There is a long history of municipal bond financing, and its development began in the late 19th century. In the aftermath of a large wave of defaults in the early 20th century, bond counsel was introduced to help investors feel confident about their investments. Originally, bond counsels were seen as a protection for less-informed buyers. Eventually, a few broker-dealers began to specialize in municipal finance. In 1880, N.W. Harris & Co. opened its Chicago office, and other firms followed in the late 1880s. A decade later, Salomon Brothers & Hutzler opened its New York office.
Tax revenue municipal bonds
Tax-exempt municipal bonds can be an attractive investment option for investors in tax-sensitive areas. These bonds are tax-free in most cases, although their coupon payments are subject to federal taxes. One exception to this is a bond issued to fund a state pension plan obligation. Tax-exempt municipal bonds are typically more expensive than corporate bonds, and investors in lower-tax states might do better buying corporate bonds instead.
Taxable issuance has increased across sectors and security types, and new money has been a driving force in recent months. In the second quarter of 2019, taxable issuance accounted for nearly $3 billion, representing 14% of the total municipal supply. This increase was driven by large refunding transactions, new money transactions, and issuers taking advantage of advance refunding opportunities. In addition, taxable issuance by states increased by over 60%, which is a record high.
The government also issued bonds for private investors. While they may be tax-exempt, many tax-exempt issuances still benefit from state and local tax exemptions. This makes them important economic policy tools. These bonds also provide lower interest rates than their taxable counterparts. This makes them an attractive investment option for many public organizations.
Municipal bonds can support many public goods projects. By exempting interest payments, tax-exempt municipal bonds provide an indirect federal subsidy to issuers. While most academic papers and popular news coverage focus on local subsidies for professional sports stadiums, this research shows that the federal government also has a role to play in financing such projects.
The tax-exempt status of municipal bonds allows issuers to sell them at lower interest rates. This is because the federal tax rate for tax-exempt bonds is approximately nine percent lower than for those who own taxable bonds. The lower tax rate on tax-exempt municipal bonds is a significant incentive for investors.

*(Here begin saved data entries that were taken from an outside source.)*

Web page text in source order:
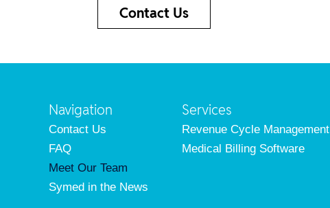
Contact Us
Navigation
Contact Us
FAQ
Meet Our Team
Symed in the News
Services
Revenue Cycle Management
Medical Billing Software
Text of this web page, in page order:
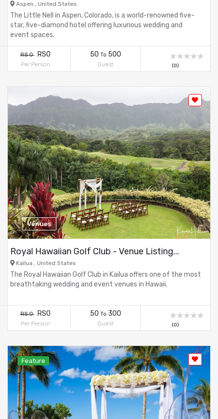
Aspen , United States
The Little Nell in Aspen, Colorado, is a world-renowned five-
star, five-diamond hotel offering luxurious wedding and
event spaces.
RS 0RS0
Per Person
50 To 500
Guest (0)
Venues
Royal Hawaiian Golf Club - Venue Listing...
Kailua , United States
The Royal Hawaiian Golf Club in Kailua offers one of the most
breathtaking wedding and event venues in Hawaii.
RS 0RS0
Per Person
50 To 300
Guest (0)
Feature
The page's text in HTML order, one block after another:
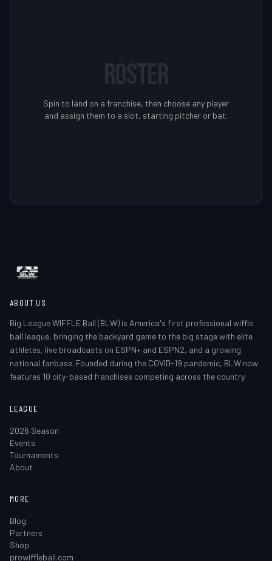
Spin to land on a franchise, then choose any player
and assign them to a slot, starting pitcher or bat.
ABOUT US
Big League WIFFLE Ball (BLW) is America's first professional wiffle
ball league, bringing the backyard game to the big stage with elite
athletes, live broadcasts on ESPN+ and ESPN2, and a growing
national fanbase. Founded during the COVID-19 pandemic, BLW now
features 10 city-based franchises competing across the country.
LEAGUE
2026 Season
Events
Tournaments
About
MORE
Blog
Partners
Shop
prowiffleball.com
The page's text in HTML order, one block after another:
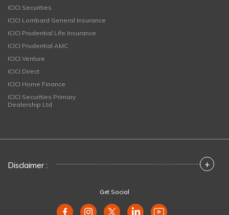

Some municipalities have benefited from the practice of taxable advance refundings for years. However, these methods have historically been used only by larger and highly rated municipalities. This is because the high costs of borrowing accompanied taxable municipal bonds has prevented their use by small municipalities.
General obligation bonds
Municipal bonds are a form of debt financing, issued by local governments and other governmental entities. They are issued to fund a variety of projects and may offer a low rate of interest. They also tend to be tax-efficient and can offer a high degree of security. Municipal bonds come in two general types: general obligation and revenue bonds. Revenue bonds are supported by a portion of the ongoing tax revenues generated by the issuer. General obligation bonds are not backed by specific project revenue, but are instead issued by governmental agencies as a way to raise money for a large project. Some GO bonds are backed by dedicated property taxes, while others are payable from general funds.
Municipal bonds have a long history. They have weathered almost every economic storm and have provided much needed capital during deep U.S. recessions. Although there have been some problems along the way, the market has served the interests of both communities and issuers in the past century. Municipal bond financing remains an excellent option for municipal governments looking to raise funds for their projects.

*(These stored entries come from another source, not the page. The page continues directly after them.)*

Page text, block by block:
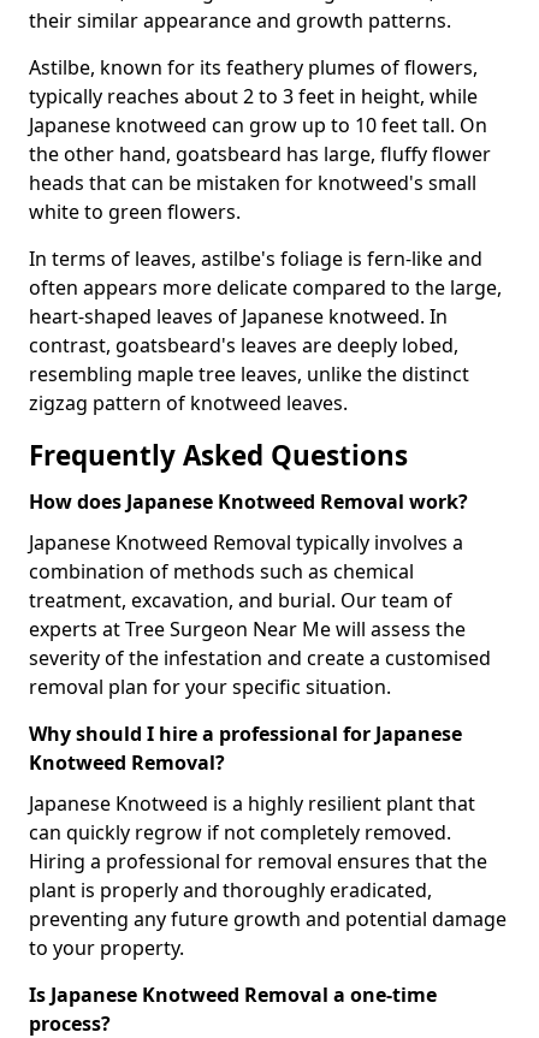
their similar appearance and growth patterns.
Astilbe, known for its feathery plumes of flowers,
typically reaches about 2 to 3 feet in height, while
Japanese knotweed can grow up to 10 feet tall. On
the other hand, goatsbeard has large, fluffy flower
heads that can be mistaken for knotweed's small
white to green flowers.
In terms of leaves, astilbe's foliage is fern-like and
often appears more delicate compared to the large,
heart-shaped leaves of Japanese knotweed. In
contrast, goatsbeard's leaves are deeply lobed,
resembling maple tree leaves, unlike the distinct
zigzag pattern of knotweed leaves.
Frequently Asked Questions
How does Japanese Knotweed Removal work?
Japanese Knotweed Removal typically involves a
combination of methods such as chemical
treatment, excavation, and burial. Our team of
experts at Tree Surgeon Near Me will assess the
severity of the infestation and create a customised
removal plan for your specific situation.
Why should I hire a professional for Japanese
Knotweed Removal?
Japanese Knotweed is a highly resilient plant that
can quickly regrow if not completely removed.
Hiring a professional for removal ensures that the
plant is properly and thoroughly eradicated,
preventing any future growth and potential damage
to your property.
Is Japanese Knotweed Removal a one-time
process?

Municipal bonds are also good for capital investments. The interest they pay are often tax-free, and the issuer may even be able to avoid paying taxes on the interest that they earn. These bonds can also help fund essential infrastructure in a community. There are two main types of municipal bonds: revenue bonds and general obligation bonds. Both types of municipal bonds are considered low-risk investments.

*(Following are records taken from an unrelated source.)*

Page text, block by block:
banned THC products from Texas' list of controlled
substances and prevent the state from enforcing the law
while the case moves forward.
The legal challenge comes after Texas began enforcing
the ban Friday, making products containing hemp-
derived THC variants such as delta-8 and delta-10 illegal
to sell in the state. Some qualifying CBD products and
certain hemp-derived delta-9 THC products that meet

In the early 19th century, the municipal bond market experienced a boom that would shape economic policy for the rest of the century. Between 1835 and 1838, the market was worth more than $108 million. Then, the speculative bubble burst. In 1837, the first state to default was Alabama. This course of events demonstrated the importance of investing in public finance.
The tax-exempt status of municipal bonds was up for debate during the development of the Tax Cuts and Jobs Act in 2017. Luckily, the final version of the tax reform legislation preserved the tax-exemption status of municipal bonds, but did remove advance refunding as well. This cut saved federal dollars and helped to pay for other costs in the package. But it eliminated flexibility for communities.
Michigan State University’s century bond
Michigan State University plans to issue 500 million in century bonds early next year to strengthen its financial stability and meet its long-term strategic goals. The bonds, which have a 100-year maturity, would provide the university with a low-interest source of funding and more flexibility to use the proceeds. The bonds will also provide a guaranteed return for investors. The university says it will use the proceeds for capital investments, research programs and health care initiatives.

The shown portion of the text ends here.